That’s why we’re kind of shaking our heads at the newest controversy to hit the with-child world. It looks like some rebellious mamas out there are throwing caution to the wind and dying their hair.

It all started with a Kardashian, and isn’t that always the case. Pregnant sister, Kourtney Kardashian blogged about lightening her hair color while she was pregnant. (It’s nice to see that celebrity mommybloggers are given the same merciless scrutiny that normal moms get online, right?) Suddenly, the world was outraged over her callous choice to endanger her little one with chemicals. Plenty of her own commenters called her selfish and ignorant. It might be the first time that a Kardashian stirred controversy without even meaning to.

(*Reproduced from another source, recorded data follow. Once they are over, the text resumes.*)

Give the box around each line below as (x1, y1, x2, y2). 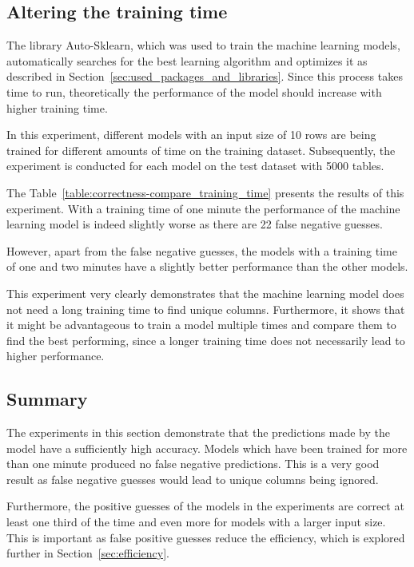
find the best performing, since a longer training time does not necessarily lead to (6, 331, 405, 348)
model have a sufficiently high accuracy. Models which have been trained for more (6, 439, 408, 456)
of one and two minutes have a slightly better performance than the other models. (6, 258, 408, 275)
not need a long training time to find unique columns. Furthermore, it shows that (6, 300, 405, 317)
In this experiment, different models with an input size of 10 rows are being (6, 126, 376, 143)
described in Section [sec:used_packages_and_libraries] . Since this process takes (6, 68, 403, 85)
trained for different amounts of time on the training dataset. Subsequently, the (6, 141, 396, 158)
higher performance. (6, 347, 105, 364)

Still, Kourt defended her decision. In a follow-up, she wrote, “I also used products that did not contain any ammonia. It is also recommended to be in a well-ventilated area as well as being at least in your second trimester, and I followed both of those rules.”

Now, it looks like other moms are joining on the hairdye bandwagon. And some see this as a fundamental fight to keep their identity as women, even while growing a baby inside of them. One Salon writer, Marie C. Baca, talks about her “pregnancy rebellion.” During her third trimester, she walked right into a salon and got her hair dyed, enduring whispers and side-eyes from other customers throughout the experience. She writes that she knew about the risks and studied what she was doing, but this act of rebellion was obviously about a lot more than hair dye.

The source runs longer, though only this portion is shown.